Why Does FISTA Algorithm Not Work for Signed Signals?

Question

Using the FISTA Algorithm for compressive sensing from Tiep H. Vu - FISTA, I created the matlab example below.

I created 2 sparse signals x_signed and x_pos, where the latter only contains positive values.

Using opts.pos = false as input to the FISTA, I assume, that the algorithm also works for signed input signals.

As visible, the FISTA algorithm is able to perfectly reconstruct x_pos, but not x_signed.

s = rng(5);
close all;
nrbins = 5;
N = 120;
m = 24;
%create input signals
x_pos = [round(10*rand(nrbins,1));zeros(N-nrbins,1)];
x_signed = [10*randn(nrbins,1);zeros(N-nrbins,1)];

%random shuffle
x_signed = x_signed(randperm(size(x_signed,1)));
x_pos = x_pos(randperm(size(x_pos,1)));

%Compressive Measurements on positive signal
A = 0.5*(sign(randn(m,N))+ones(m,N));
y = A*x_pos;

opts.pos = true;
opts.lambda = 0.01;
opts.tol = 1e-14;
opts.max_iter = 1000;
xrec_pos = fista_lasso(y,A,[],opts);

%Compressive Measurements on signed signal

A = 0.5*(sign(randn(m,N))+ones(m,N));
ysigned = A*x_signed;

opts.pos = false;
opts.lambda = 0.01;
opts.tol = 1e-14;
opts.max_iter = 1000;
xrec_signed = fista_lasso(ysigned,A,[],opts);



%plot positive
figure;
scatter(1:size(x_pos,1),x_pos);
hold on;
plot(xrec_pos);

legend('x','xrec\_pos');

%plot signed
figure;
scatter(1:size(x_signed,1),x_signed);
hold on;
plot(xrec_signed);

legend('x','xrec\_signed');

How can I reconstruct a signed signal using the FISTA algorithm?
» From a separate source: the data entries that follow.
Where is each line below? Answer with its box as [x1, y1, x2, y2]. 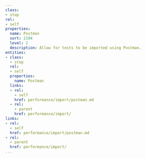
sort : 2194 [10, 36, 33, 41]
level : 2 [10, 41, 28, 46]
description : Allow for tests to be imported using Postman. [10, 45, 142, 50]
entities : [5, 50, 26, 55]
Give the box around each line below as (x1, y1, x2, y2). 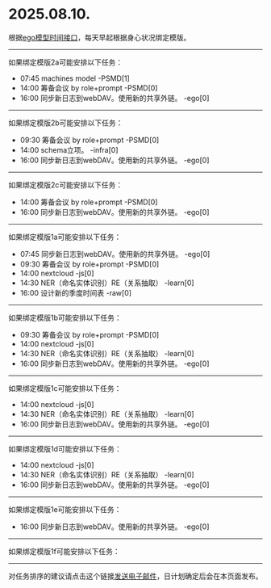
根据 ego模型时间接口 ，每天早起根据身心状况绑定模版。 (8, 32, 191, 42)
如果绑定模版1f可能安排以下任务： (8, 546, 120, 556)
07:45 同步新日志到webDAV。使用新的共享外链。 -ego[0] (19, 249, 211, 258)
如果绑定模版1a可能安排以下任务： (8, 232, 122, 241)
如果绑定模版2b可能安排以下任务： (8, 118, 123, 128)
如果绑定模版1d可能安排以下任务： (8, 443, 123, 453)
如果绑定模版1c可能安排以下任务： (8, 383, 122, 393)
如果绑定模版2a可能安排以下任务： (8, 57, 123, 67)

For what reason does the option "pos" exist? Does it have performance implications?

Answer 1

I will try explaining why would someone use such an option as defining the solution as positive.
The Proximal Gradient Method which is the hurt of the FISTA algorithm is basically a generalization of Projected (Sub) Gradient Descent Method.
As such, if one knows that the solution lies in a Convex Set and one knows the projection onto that set one could utilize it inside the method by a projection step.
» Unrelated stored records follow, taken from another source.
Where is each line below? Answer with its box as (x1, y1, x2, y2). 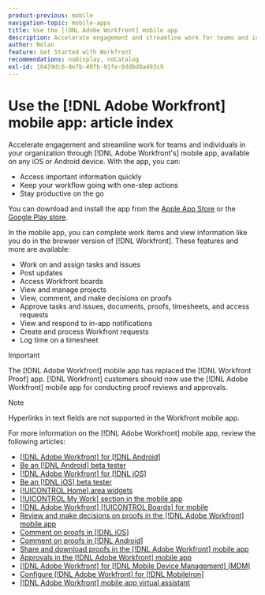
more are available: (8, 244, 70, 253)
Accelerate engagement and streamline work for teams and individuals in (8, 140, 246, 149)
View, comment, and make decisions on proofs (19, 293, 172, 302)
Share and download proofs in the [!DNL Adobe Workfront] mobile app (19, 544, 249, 553)
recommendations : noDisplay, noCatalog (8, 56, 140, 64)
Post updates (19, 268, 63, 277)
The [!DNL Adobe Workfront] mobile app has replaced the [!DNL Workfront (8, 365, 252, 375)
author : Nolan (8, 41, 55, 49)
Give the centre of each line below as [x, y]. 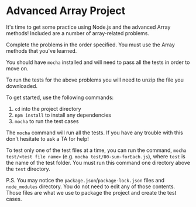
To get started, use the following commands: [60, 97]
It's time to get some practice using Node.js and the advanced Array [88, 27]
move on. [17, 68]
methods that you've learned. [42, 50]
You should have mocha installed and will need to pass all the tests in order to [98, 62]
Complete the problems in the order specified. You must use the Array [91, 45]
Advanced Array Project [66, 11]
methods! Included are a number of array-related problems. [78, 33]

Hence, if you know your solution is indeed in the convex set of the positive orthant you should use that information by projection the solution onto this set.
The projection is fairly simple:

$$ {P}_{ \mathbb{R}_{+}^{n} } \left( y \right) = \arg \min_{x \in \mathbb{R}_{+}^{n}} {\left\| x - y \right\|}_{2}^{2} = \max \left( y, 0 \right) $$

This is actually implemented in the package you linked to in the Proj files.
For instant, in the latest version of proj_l1.m you can see the code:

if opts.pos 
    X = max(0, U - lambda);
else 
    X = max(0, U - lambda) + min(0, U + lambda);
end

Which implements the projection onto the $ {L}_{1} $ norm ball and the positive orthant as written above.